HOW TO COMPLETE THIS TASK — The listing below holds a line with "dying (MORTALIDAD TORTUGASDERRAME" and a later line with "turtles migrate towards". Write out those two lines and every line between them, exactly, and nothing else.

INPUT DATA —
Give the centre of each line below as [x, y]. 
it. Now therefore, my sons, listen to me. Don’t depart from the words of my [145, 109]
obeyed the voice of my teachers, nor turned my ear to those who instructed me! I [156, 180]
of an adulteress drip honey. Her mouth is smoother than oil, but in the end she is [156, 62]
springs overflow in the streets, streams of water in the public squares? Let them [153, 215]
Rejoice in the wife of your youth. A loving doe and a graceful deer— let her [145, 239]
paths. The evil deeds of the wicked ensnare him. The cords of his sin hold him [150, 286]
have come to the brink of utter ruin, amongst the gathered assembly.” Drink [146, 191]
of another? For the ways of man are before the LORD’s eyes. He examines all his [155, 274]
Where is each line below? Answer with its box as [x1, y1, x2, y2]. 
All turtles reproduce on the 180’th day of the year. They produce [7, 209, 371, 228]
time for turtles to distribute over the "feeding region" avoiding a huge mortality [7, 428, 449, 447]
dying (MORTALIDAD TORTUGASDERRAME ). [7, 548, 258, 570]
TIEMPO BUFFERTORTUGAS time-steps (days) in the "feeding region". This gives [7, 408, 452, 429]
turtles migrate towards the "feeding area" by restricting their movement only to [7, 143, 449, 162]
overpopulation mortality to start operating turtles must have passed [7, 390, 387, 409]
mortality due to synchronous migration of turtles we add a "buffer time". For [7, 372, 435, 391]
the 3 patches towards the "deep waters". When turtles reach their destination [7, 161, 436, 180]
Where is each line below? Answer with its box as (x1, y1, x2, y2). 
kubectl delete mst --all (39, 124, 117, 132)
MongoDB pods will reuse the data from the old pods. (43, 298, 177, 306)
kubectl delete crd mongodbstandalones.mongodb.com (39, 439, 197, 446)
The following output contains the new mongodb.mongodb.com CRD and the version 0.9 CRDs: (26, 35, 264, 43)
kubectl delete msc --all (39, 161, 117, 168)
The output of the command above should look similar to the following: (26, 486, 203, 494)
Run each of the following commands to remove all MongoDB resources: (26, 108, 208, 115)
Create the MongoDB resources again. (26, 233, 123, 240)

--

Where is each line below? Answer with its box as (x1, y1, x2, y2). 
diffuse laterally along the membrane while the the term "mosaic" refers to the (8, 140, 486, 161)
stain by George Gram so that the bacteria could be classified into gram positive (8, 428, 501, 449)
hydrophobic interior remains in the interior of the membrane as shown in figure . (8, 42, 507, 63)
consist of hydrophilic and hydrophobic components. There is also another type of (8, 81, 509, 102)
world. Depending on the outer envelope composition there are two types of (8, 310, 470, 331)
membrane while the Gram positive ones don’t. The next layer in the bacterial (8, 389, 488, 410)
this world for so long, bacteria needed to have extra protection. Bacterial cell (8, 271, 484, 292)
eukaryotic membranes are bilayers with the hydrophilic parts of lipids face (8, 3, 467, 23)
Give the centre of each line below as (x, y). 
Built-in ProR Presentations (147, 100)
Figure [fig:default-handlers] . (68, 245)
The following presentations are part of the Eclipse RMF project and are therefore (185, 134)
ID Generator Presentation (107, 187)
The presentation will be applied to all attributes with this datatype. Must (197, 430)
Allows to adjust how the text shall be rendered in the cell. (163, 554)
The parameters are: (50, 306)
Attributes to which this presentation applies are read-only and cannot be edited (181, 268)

RESPONSE BELOW —
dying (MORTALIDAD TORTUGASDERRAME ). [7, 548, 258, 570]
TIEMPO BUFFERTORTUGAS time-steps (days) in the "feeding region". This gives [7, 408, 452, 429]
turtles migrate towards the "feeding area" by restricting their movement only to [7, 143, 449, 162]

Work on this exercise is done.